## THE INPUT
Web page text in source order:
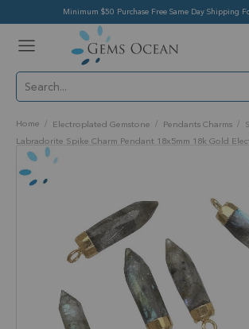
Minimum $50 Purchase Free Same Day Shipping
Home Electroplated Gemstone Pendants Charms
Labradorite Spike Charm Pendant 18x5mm 18k Gold
Skip
to
the
end
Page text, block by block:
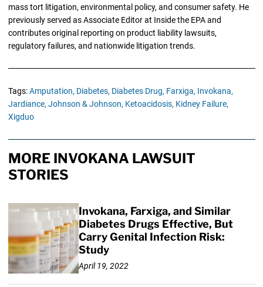
mass tort litigation, environmental policy, and consumer safety. He
previously served as Associate Editor at Inside the EPA and
contributes original reporting on product liability lawsuits,
regulatory failures, and nationwide litigation trends.
Tags:Amputation, Diabetes, Diabetes Drug, Farxiga, Invokana,
Jardiance, Johnson & Johnson, Ketoacidosis, Kidney Failure,
Xigduo
MORE INVOKANA LAWSUIT
STORIES
Invokana, Farxiga, and Similar
Diabetes Drugs Effective, But
Carry Genital Infection Risk:
Study
April 19, 2022
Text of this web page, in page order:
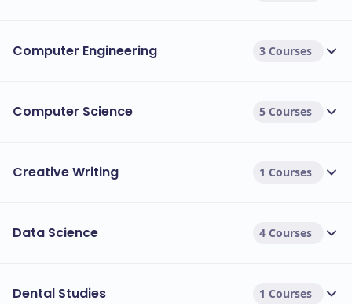
Computer Engineering 3 Courses
Computer Science 5 Courses
Creative Writing 1 Courses
Data Science 4 Courses
Dental Studies 1 Courses
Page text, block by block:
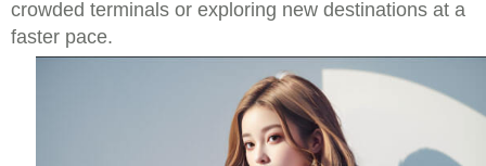
crowded terminals or exploring new destinations at a
faster pace.
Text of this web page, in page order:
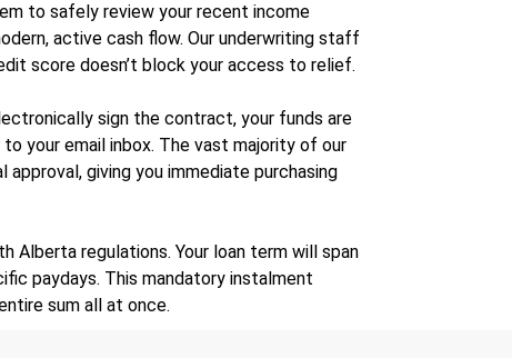
to safely review your recent income
active cash flow. Our underwriting staff
score doesn’t block your access to relief.
sign the contract, your funds are
your email inbox. The vast majority of our
giving you immediate purchasing
Alberta regulations. Your loan term will span
paydays. This mandatory instalment
sum all at once.
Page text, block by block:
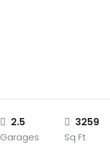
2.5
Garages
3259
Sq Ft
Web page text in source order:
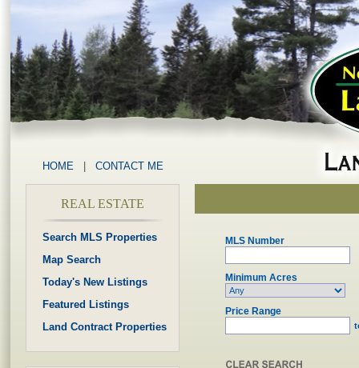
HOME CONTACT ME
REAL ESTATE
Search MLS Properties
Map Search
Today's New Listings
Featured Listings
Land Contract Properties
MLS Number
Minimum Acres
Price Range
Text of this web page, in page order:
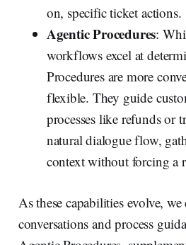
on, specific ticket actions.
Agentic Procedures:
workflows excel at
Procedures are more
flexible. They guide
processes like refunds or
natural dialogue flow,
context without forcing a
As these capabilities evolve,
conversations and process
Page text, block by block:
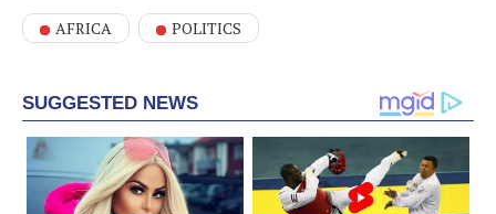
AFRICA POLITICS
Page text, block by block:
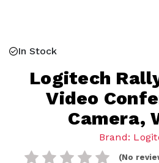
In Stock
Logitech
Video
Camera,
Brand:
(No
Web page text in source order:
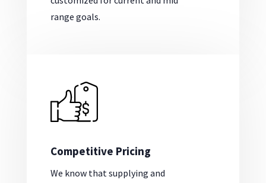
range goals.
Competitive Pricing
We know that supplying and
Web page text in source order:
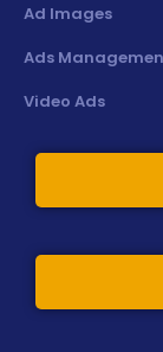
Ad Images
Ads
Video Ads
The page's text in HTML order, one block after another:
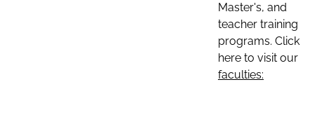
Master's, and
teacher training
programs. Click
here to visit our
faculties:
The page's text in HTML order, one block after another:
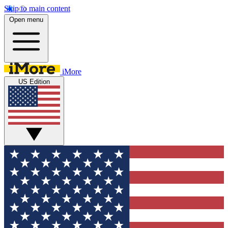
Skip to main content
Open menu
iMore
US Edition

## EXERCISE DESCRIPTION
Please print all of the records above exactly, omitting each picture.

## WRITTEN SOLUTION
Web page text in source order:
Minimum $50 Purchase Free Same Day Shipping
Home Electroplated Gemstone Pendants Charms
Labradorite Spike Charm Pendant 18x5mm 18k Gold
Skip
to
the
end
Page text, block by block:
mass tort litigation, environmental policy, and consumer safety. He
previously served as Associate Editor at Inside the EPA and
contributes original reporting on product liability lawsuits,
regulatory failures, and nationwide litigation trends.
Tags:Amputation, Diabetes, Diabetes Drug, Farxiga, Invokana,
Jardiance, Johnson & Johnson, Ketoacidosis, Kidney Failure,
Xigduo
MORE INVOKANA LAWSUIT
STORIES
Invokana, Farxiga, and Similar
Diabetes Drugs Effective, But
Carry Genital Infection Risk:
Study
April 19, 2022
Text of this web page, in page order:
Computer Engineering 3 Courses
Computer Science 5 Courses
Creative Writing 1 Courses
Data Science 4 Courses
Dental Studies 1 Courses
Page text, block by block:
crowded terminals or exploring new destinations at a
faster pace.
Text of this web page, in page order:
to safely review your recent income
active cash flow. Our underwriting staff
score doesn’t block your access to relief.
sign the contract, your funds are
your email inbox. The vast majority of our
giving you immediate purchasing
Alberta regulations. Your loan term will span
paydays. This mandatory instalment
sum all at once.
Page text, block by block:
2.5
Garages
3259
Sq Ft
Web page text in source order:
HOME CONTACT ME
REAL ESTATE
Search MLS Properties
Map Search
Today's New Listings
Featured Listings
Land Contract Properties
MLS Number
Minimum Acres
Price Range
Text of this web page, in page order:
on, specific ticket actions.
Agentic Procedures:
workflows excel at
Procedures are more
flexible. They guide
processes like refunds or
natural dialogue flow,
context without forcing a
As these capabilities evolve,
conversations and process
Page text, block by block:
AFRICA POLITICS
Page text, block by block:
In Stock
Logitech
Video
Camera,
Brand:
(No
Web page text in source order:
range goals.
Competitive Pricing
We know that supplying and
Web page text in source order:
Ad Images
Ads
Video Ads
The page's text in HTML order, one block after another:
Master's, and
teacher training
programs. Click
here to visit our
faculties:
The page's text in HTML order, one block after another:
Skip to main content
Open menu
iMore
US Edition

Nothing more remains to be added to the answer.